Illustration 11. In a village, the average age of males is 35 years & in another village, the average age of males is 30 years. If the ratio of the total number of females in both the villages is 2:3. Find the average age if both the villages are combined?

Solution: Average age will be, (35-M)/ (M-30)= 3/2

That gives us M= 36 Years

Illustration 12. A lender gives money at 8% SI for 2 years to a guy & takes money from somewhere at 5% SI for 3 years. If the amount he lent to the amount he took is in the ratio of 3:4. Find his overall profit/loss %?

Solution: 8% for 2 years SI becomes 16% & 5% for 3 years SI becomes 15%.  

overall profit/loss % will be, (16%- M)/ (M+15%)= 4/3

That gives us M= -12/7% = loss of 12/7%

Illustration 13. If a racer can finish a track in 10 hours & another racer can finish the same track in 15 hours. If both are supposed to take part in the relay race & racer 1 has to run the 2/5th part of the track. How long will it take for both of them to complete the race?

Solution: If racer 1 is covering 2/5th of the track, hence racer 2 will cover 3/5th of the track.

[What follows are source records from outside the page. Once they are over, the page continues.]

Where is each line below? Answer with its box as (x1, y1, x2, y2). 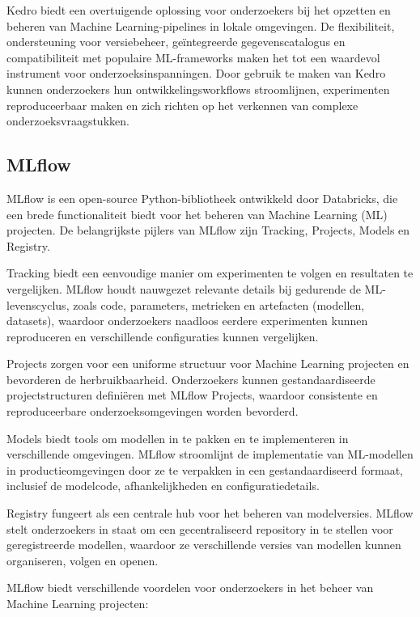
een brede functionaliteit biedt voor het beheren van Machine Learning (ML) (6, 205, 388, 222)
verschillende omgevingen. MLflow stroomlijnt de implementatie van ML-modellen (6, 446, 414, 463)
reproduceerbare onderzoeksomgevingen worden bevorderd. (6, 403, 299, 420)
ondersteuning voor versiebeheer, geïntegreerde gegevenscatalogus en (6, 33, 346, 50)
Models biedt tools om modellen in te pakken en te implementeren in (6, 429, 349, 446)
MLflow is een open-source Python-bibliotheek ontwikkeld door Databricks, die (6, 189, 398, 206)
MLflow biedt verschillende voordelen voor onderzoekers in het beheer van (6, 579, 374, 596)
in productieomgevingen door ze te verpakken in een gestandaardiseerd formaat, (6, 461, 404, 478)
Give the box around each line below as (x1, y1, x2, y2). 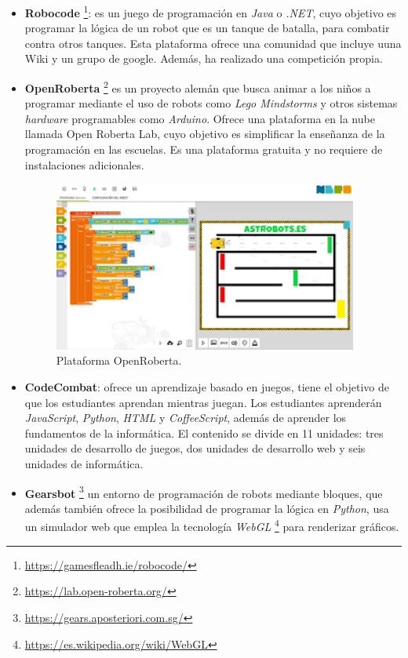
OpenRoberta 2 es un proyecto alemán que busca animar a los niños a (24, 78, 371, 96)
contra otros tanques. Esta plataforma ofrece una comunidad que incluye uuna (24, 35, 402, 51)
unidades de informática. (24, 456, 144, 472)
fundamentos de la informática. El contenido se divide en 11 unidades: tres (24, 424, 384, 441)
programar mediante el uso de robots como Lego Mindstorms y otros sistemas (24, 95, 398, 111)
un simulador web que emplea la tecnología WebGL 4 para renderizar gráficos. (24, 516, 399, 535)
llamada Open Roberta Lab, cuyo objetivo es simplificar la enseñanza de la (24, 125, 385, 142)
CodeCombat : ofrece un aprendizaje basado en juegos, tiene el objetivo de (24, 379, 389, 395)

Applying the rule of the allegation, we get

(10 Hrs – M)/ (M-15 Hrs)= 3/2

This gives us, M= 13 Hrs

Illustration 14. A shopkeeper mixes water in milk If he mixes 1-litre water in 5-litre milk & the actual cost of milk is 30Rs/Litre but he sells the milk at 28 Rs/litre. Find his actual profit or loss?

Solution: The key concept here to understand is that water costs zero rupees.

Hence the no profit no loss value of the mixture is, 

(30-M)/ (M-0)= 1/5

That gives us M= 25 Rs.

Now he sells this at 28 Rs, so profit % is (3/25) × 100 = 12%

Illustration 15. A guy who works at a juice centre mixes water with juice in a ratio of 5:1 respectively. If the actual price of fruits is 50 Rs/glass & he sells 60 Rs/glass. find his actual profit/glass?

Solution: Again, repeating the same logic

(50-M)/ (M-0)= 1/5 

M= 250/6 Rs, so his profit % is [60- (250/6)]/ (250/6) × 100 = 44%

This was some illustration to help you understand the application of Mixture & Allegation.